Must I do that? I have no history with binman and it seems the mkfwumdata.c would need to be rewritten in python?
I think it is about calling this utility from python not about rewriting it to python.
Yes that's the question. If this tool is for creating firmware updates, then how are they created? I would expect binman to handle this when U-Boot is built. Then you can build in some tests in binman perhaps?
The FWU meta-data format is specified in a standards document created by ARM and not tied to u-boot. U-Boot may not necessarily be the bootloader using the output of mkfwumdata. The u-boot/tools/ is more like a welcoming host.

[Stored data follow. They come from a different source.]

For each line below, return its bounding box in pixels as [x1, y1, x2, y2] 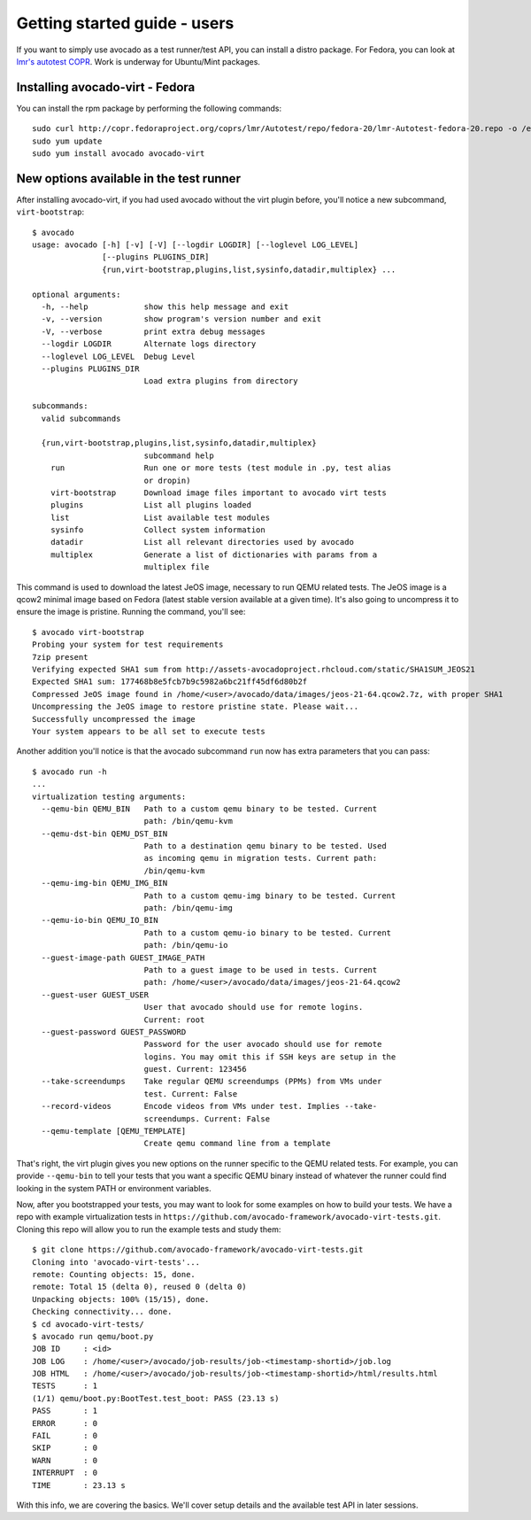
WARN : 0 [32, 1455, 98, 1465]
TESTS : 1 [32, 1381, 98, 1391]
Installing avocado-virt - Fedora [16, 80, 196, 95]
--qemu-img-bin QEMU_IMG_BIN [41, 878, 168, 888]
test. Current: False [143, 1089, 238, 1098]
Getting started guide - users [16, 13, 235, 33]
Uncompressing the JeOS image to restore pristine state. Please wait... [32, 702, 359, 712]
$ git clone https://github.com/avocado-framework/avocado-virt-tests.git [32, 1245, 364, 1255]
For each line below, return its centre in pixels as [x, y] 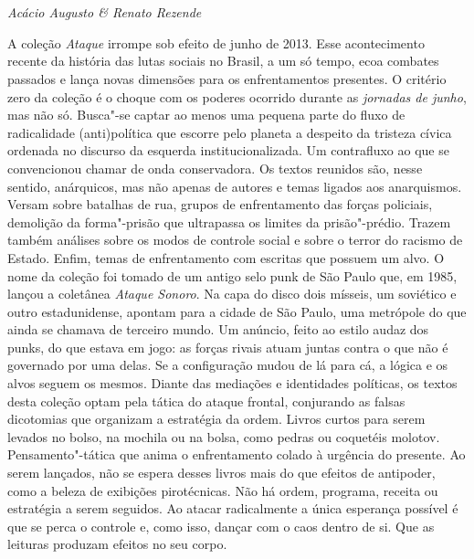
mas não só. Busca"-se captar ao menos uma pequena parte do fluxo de [206, 115]
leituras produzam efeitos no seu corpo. [117, 544]
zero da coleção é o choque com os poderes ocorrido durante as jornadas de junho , [237, 96]
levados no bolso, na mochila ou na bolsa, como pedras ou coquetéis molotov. [224, 436]
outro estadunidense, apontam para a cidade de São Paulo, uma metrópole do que [237, 311]
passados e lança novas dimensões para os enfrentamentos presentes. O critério [227, 78]
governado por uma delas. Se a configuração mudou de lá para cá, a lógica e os [228, 365]
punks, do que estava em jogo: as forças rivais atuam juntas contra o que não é [228, 347]
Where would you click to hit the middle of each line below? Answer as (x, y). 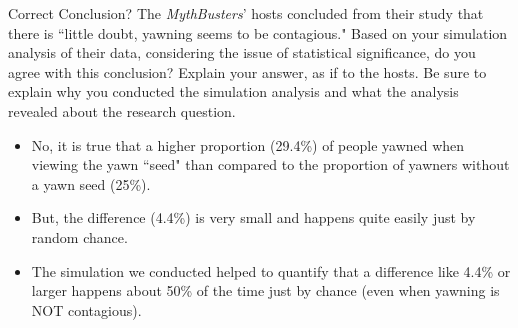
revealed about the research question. (122, 110)
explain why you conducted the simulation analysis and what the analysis (233, 91)
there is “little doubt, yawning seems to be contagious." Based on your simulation (258, 32)
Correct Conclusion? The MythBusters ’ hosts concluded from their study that (246, 13)
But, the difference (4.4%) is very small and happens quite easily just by (253, 217)
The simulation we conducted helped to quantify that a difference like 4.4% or (271, 270)
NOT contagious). (86, 309)
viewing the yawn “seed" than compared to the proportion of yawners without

Ideally mkfwumdata should be a reference implementation, also created by ARM. But it is trivial enough that nobody thought there could be any confusion about the format, I guess.
OK
How does one know what parameters to pass? Is the documentation for this tool elsewhere?
In the latest submission I also created a man-page for it.
Good
Where are the tests?
I am open to learning what could be tested and how.
Well normally we would have a binman test which uses the tool to create an image, then checks that it works. See ftest.py for some examples.
It is also unfortunate that this seems to be inventing yet another format (I recall that FIP was invented at one point also), when it could use FIT.
Hopefully it won't be that bad of a predicament after my explanation above.